Hi guys. I have a homework problem that I don't know how to approach.
The instructor gives hints to each of the cases:
Find graphically (using MATLAB) for each of the following cases, in both Euclidean geometry, and Taxicab geometry the loci of points that satisfy the following properties:
(a) The points whose distance from the axes origin is 8.
(b) The points which have the sum of their distances to the points A(-3,-4), and B(4, 3) equals to 16.
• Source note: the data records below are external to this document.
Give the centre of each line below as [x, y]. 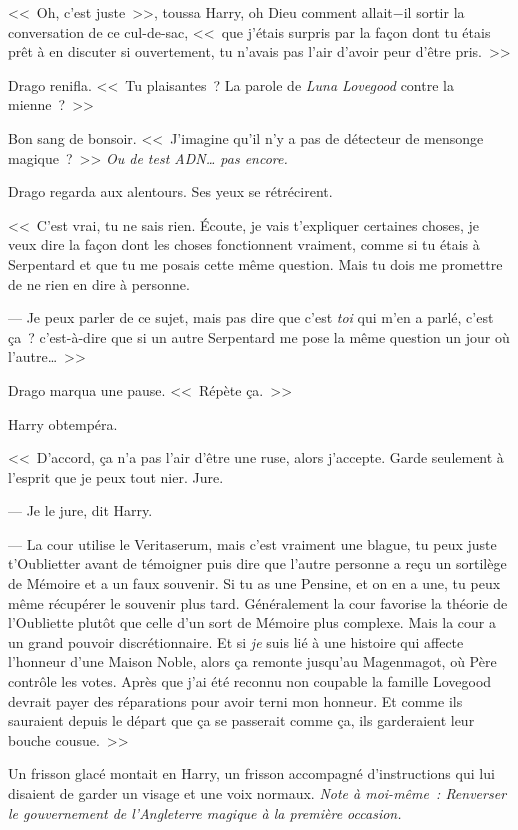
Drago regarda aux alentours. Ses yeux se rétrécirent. [170, 191]
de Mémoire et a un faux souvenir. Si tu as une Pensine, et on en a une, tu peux [254, 583]
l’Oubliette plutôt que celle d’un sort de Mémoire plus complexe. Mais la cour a [252, 622]
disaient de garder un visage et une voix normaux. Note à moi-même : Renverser [257, 793]
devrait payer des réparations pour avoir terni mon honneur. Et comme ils [235, 700]
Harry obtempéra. [63, 423]
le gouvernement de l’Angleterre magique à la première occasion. [205, 812]
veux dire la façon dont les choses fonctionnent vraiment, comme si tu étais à [244, 244]
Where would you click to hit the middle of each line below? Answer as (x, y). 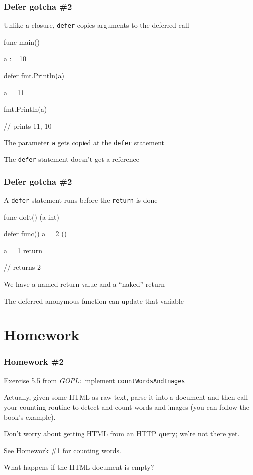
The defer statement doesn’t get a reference (72, 159)
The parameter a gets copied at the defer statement (84, 142)
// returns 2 (23, 267)
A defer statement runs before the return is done (81, 200)
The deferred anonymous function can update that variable (94, 300)
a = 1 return (23, 250)
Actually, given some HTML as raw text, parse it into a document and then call (126, 397)
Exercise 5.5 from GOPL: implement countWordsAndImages (95, 380)
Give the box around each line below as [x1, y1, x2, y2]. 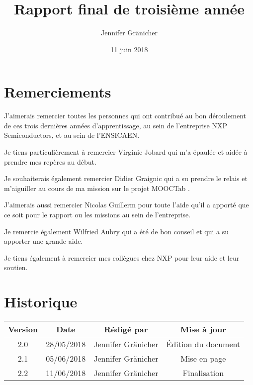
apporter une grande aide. [4, 236, 83, 246]
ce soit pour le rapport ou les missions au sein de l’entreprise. [4, 209, 191, 219]
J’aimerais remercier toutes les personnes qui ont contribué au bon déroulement [4, 110, 246, 121]
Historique [4, 291, 78, 312]
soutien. [4, 262, 28, 273]
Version [8, 323, 38, 335]
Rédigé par [104, 323, 148, 335]
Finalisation [182, 367, 224, 379]
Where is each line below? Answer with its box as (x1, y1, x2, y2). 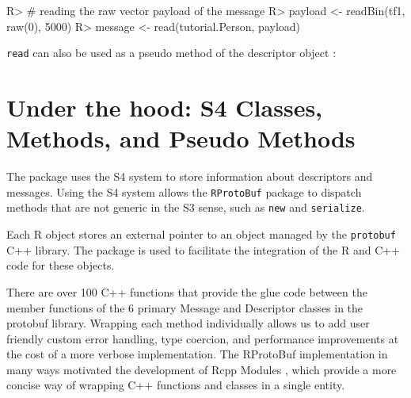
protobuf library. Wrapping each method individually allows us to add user (6, 315, 370, 331)
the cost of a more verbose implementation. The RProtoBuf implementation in (6, 346, 388, 362)
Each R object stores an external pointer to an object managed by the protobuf (6, 226, 396, 243)
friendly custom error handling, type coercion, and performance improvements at (6, 330, 399, 346)
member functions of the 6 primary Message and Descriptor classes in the (6, 299, 363, 316)
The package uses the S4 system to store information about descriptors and (6, 168, 373, 185)
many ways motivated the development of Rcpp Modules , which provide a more (6, 361, 397, 377)
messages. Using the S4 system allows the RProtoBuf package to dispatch (6, 183, 362, 200)
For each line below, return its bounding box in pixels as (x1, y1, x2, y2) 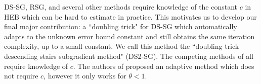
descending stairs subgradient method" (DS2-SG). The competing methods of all (4, 50, 253, 61)
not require (4, 70, 38, 81)
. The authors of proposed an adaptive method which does (73, 60, 254, 71)
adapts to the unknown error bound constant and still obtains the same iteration (4, 31, 255, 41)
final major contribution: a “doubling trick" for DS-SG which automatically (4, 21, 237, 32)
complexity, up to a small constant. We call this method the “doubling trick (4, 41, 239, 51)
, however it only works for (43, 70, 126, 81)
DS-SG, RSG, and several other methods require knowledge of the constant (4, 2, 238, 12)
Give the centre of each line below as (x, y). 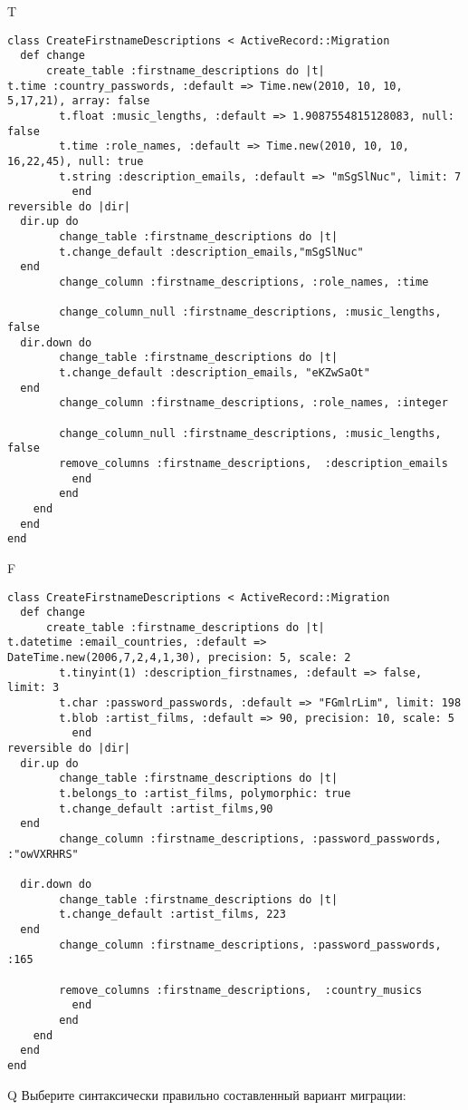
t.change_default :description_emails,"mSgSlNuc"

(c) The points which have the difference of their distances to the points A(-3,-4) and B(4,3) equals to 2.
(d) The point S such that d(S,P) + d(S,Q) = d(P,Q), where P(-2,3) and Q(1,-4)
a) a circle centered at the origin and whose radius is 8,
b) an ellipse with A and B as foci,
c) a hyperbola branch with A and B as foci, and
d) a point R(-1/2, -1/2). The solution for this case, in Taxicab geometry, is the set of all points inside the rectangle shown(not shaded in order to show point R).
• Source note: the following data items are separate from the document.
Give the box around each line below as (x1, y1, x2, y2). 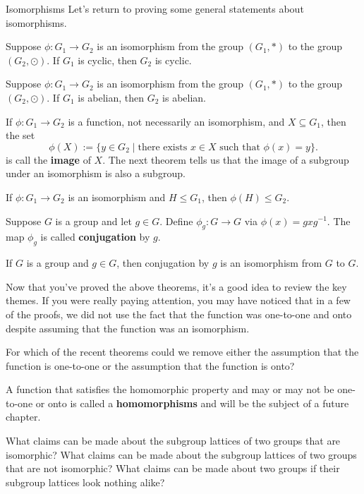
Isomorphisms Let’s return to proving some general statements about (6, 1, 304, 16)
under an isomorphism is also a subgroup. (6, 166, 186, 181)
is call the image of (6, 152, 91, 167)
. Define (159, 213, 193, 228)
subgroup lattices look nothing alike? (6, 474, 165, 489)
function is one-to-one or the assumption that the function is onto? (6, 358, 295, 373)
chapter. (6, 409, 41, 424)
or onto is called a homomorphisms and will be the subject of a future (35, 395, 349, 410)
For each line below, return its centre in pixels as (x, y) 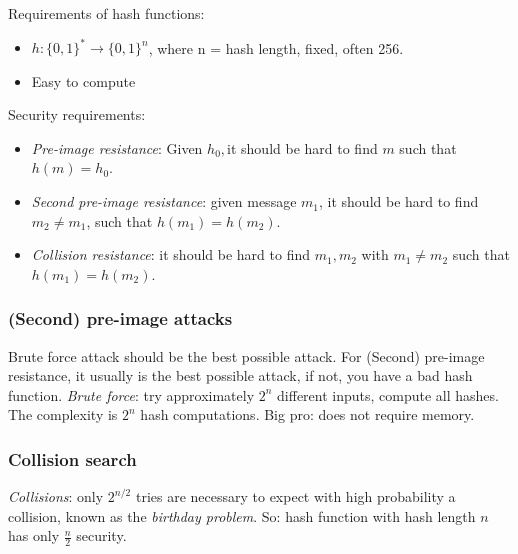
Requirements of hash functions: (106, 13)
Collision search (72, 458)
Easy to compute (83, 80)
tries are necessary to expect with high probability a (295, 496)
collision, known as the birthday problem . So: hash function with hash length (242, 515)
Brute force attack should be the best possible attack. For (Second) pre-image (246, 355)
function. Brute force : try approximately (131, 394)
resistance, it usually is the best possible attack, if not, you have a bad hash (240, 375)
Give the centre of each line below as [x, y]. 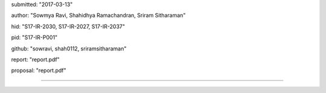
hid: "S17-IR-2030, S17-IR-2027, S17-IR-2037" [68, 26]
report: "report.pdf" [35, 59]
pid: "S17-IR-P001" [34, 37]
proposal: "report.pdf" [39, 70]
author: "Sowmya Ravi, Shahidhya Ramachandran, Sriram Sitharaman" [98, 16]
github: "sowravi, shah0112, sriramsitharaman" [69, 49]
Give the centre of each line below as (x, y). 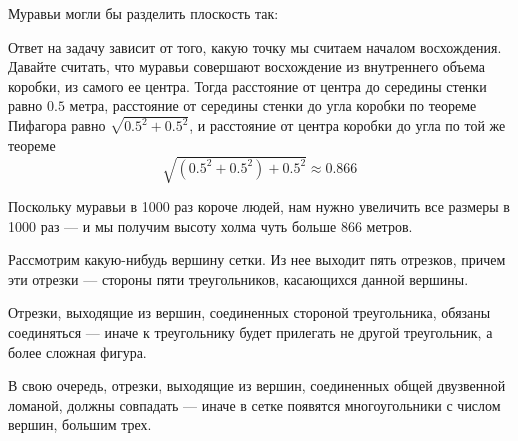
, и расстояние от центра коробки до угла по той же (347, 125)
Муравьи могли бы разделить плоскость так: (143, 13)
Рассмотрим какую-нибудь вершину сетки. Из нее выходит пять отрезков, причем (257, 259)
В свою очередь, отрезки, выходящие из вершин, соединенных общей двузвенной (257, 385)
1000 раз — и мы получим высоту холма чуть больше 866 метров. (210, 225)
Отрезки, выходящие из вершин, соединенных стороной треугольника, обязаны (249, 312)
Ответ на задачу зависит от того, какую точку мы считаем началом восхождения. (255, 46)
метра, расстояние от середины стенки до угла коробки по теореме (273, 105)
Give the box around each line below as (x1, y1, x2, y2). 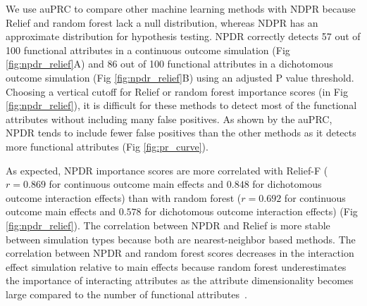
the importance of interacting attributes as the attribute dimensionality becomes (6, 273, 354, 288)
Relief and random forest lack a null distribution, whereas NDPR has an (6, 15, 318, 30)
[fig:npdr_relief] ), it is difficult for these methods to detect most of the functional (6, 98, 357, 113)
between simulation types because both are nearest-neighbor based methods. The (6, 231, 356, 246)
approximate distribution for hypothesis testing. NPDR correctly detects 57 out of (6, 29, 361, 44)
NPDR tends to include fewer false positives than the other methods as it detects (6, 125, 356, 140)
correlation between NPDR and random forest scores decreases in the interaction (6, 246, 354, 260)
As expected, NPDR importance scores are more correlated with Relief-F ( (6, 162, 328, 177)
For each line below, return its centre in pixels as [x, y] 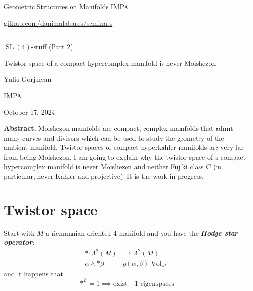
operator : [19, 242]
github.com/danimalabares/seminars [58, 23]
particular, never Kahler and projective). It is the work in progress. [104, 176]
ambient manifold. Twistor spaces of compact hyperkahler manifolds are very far [124, 147]
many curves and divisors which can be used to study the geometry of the [114, 137]
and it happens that [34, 273]
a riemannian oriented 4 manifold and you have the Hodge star [142, 232]
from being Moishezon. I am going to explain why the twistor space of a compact [125, 156]
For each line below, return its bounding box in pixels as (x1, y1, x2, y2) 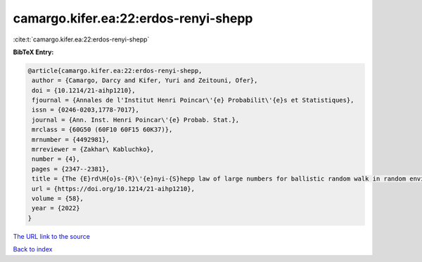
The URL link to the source (13, 232, 91, 240)
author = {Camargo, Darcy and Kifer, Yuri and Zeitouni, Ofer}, (32, 77, 258, 84)
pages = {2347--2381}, (32, 165, 110, 173)
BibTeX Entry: (13, 48, 54, 56)
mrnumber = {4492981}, (32, 136, 110, 143)
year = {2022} (32, 204, 80, 212)
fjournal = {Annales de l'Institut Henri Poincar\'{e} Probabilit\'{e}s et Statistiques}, (32, 96, 354, 105)
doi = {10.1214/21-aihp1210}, (32, 86, 136, 94)

I didn't get part c and part b. I know what Taxicab geometry is. I know how to compute the distance. I can use MATLAB to generate such graphical representation for part a and b.
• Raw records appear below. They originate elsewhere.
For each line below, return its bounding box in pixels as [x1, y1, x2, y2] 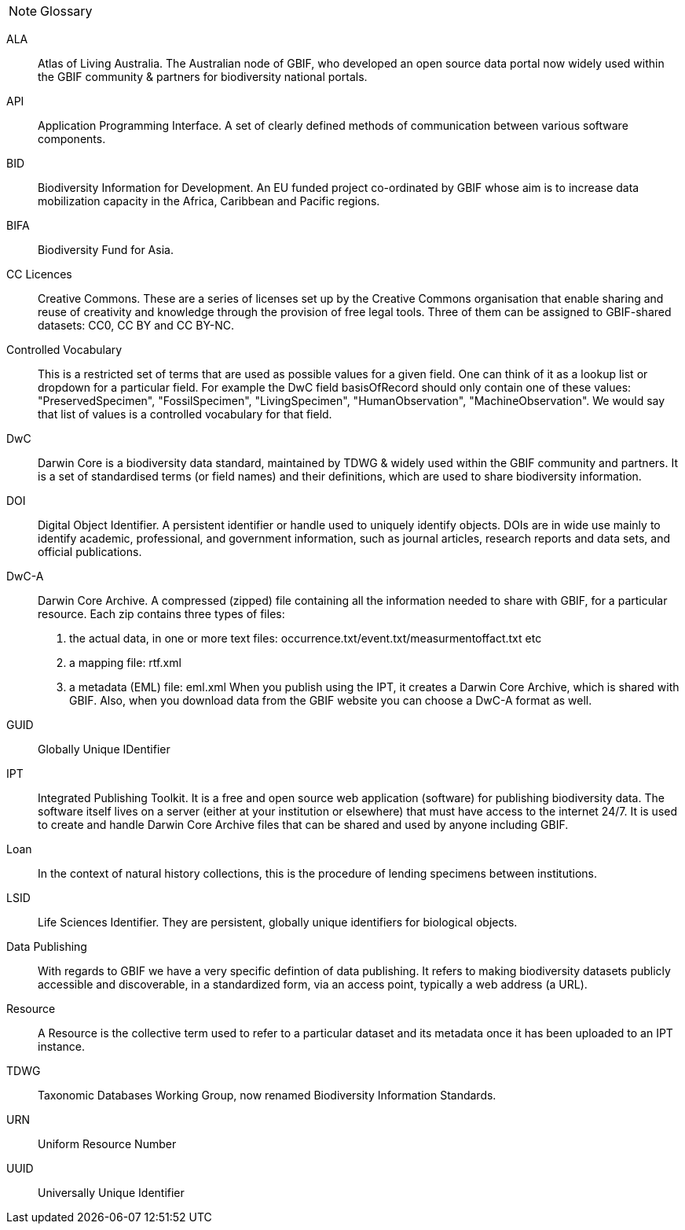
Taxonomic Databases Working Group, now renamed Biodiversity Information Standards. [38, 1088, 496, 1102]
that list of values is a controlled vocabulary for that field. [38, 407, 332, 421]
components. [38, 132, 106, 145]
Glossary [40, 3, 93, 19]
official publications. [38, 545, 142, 558]
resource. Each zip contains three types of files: [38, 607, 285, 621]
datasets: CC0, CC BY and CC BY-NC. [38, 319, 235, 332]
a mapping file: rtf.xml [69, 656, 181, 669]
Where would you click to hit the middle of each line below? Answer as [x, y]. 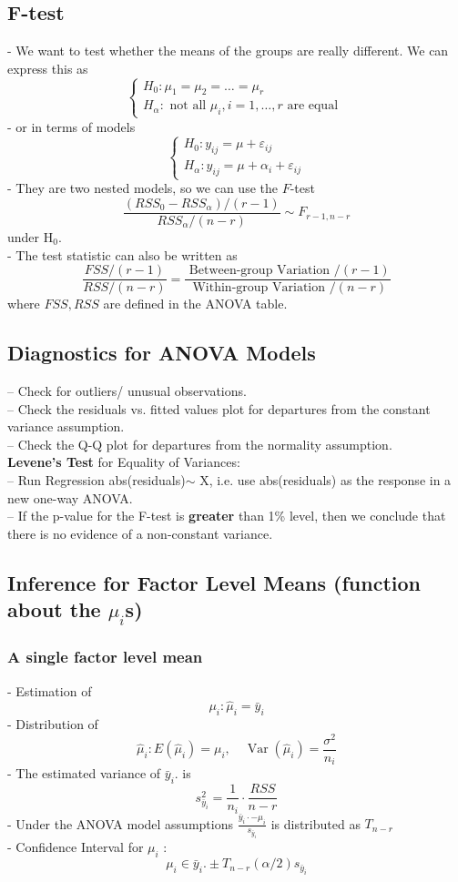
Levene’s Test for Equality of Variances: [124, 462]
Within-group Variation [259, 288]
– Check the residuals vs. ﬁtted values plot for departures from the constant [219, 408]
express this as [48, 68]
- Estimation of [50, 690]
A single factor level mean [105, 657]
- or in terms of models [71, 126]
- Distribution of [53, 724]
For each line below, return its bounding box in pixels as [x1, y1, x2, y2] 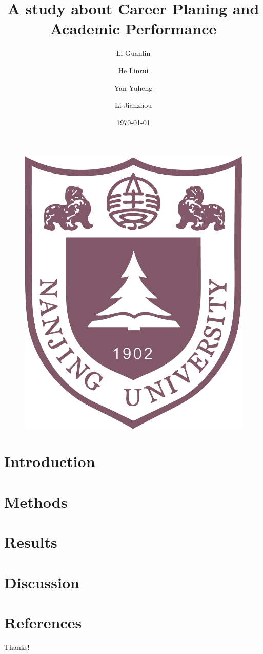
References [4, 611, 82, 632]
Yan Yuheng [114, 82, 153, 93]
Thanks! [4, 641, 30, 652]
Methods [4, 491, 68, 512]
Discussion [4, 571, 79, 592]
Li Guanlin [116, 48, 151, 59]
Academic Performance [50, 18, 217, 39]
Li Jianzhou [115, 100, 152, 110]
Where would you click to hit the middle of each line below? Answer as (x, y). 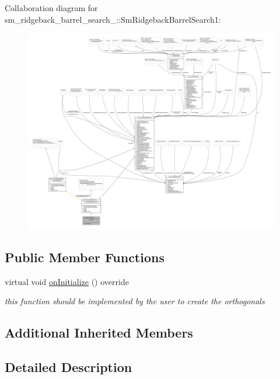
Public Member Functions (85, 257)
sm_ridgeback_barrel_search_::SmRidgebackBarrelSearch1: (113, 19)
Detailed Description (69, 366)
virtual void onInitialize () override (67, 281)
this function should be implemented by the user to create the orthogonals (135, 301)
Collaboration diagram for (51, 8)
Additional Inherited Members (99, 333)
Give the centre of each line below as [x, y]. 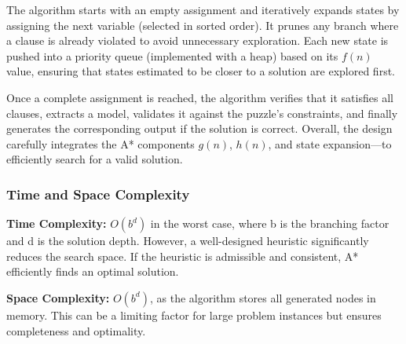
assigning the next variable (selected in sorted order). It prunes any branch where [203, 25]
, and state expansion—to [330, 143]
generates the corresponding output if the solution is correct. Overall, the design [199, 128]
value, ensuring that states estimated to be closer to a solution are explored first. [201, 71]
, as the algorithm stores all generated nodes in [263, 297]
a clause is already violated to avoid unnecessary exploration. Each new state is [198, 40]
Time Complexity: [57, 223]
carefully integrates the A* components [101, 143]
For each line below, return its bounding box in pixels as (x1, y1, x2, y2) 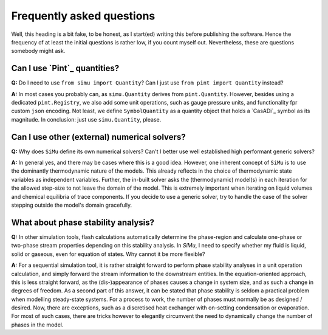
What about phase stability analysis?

I think I can handle the MATLAB part, but I just didn't know how to solve for c and d.
% code for part a
x = -10:0.1:10;
y = -10:0.1:10;
Ax = 0;
Ay = 0;
Bx = -1;
By = 0;
[X,Y] = meshgrid(x,y);
Z1=(abs(X)+abs(Y))+(abs(X)+abs(Y)); % computes Taxicab-G
Z2 = sqrt((X).^2+(Y).^2)+sqrt((X).^2+(Y).^2); % computes Eu-G
The answer to part c is shown below
How do I solve these two analytically?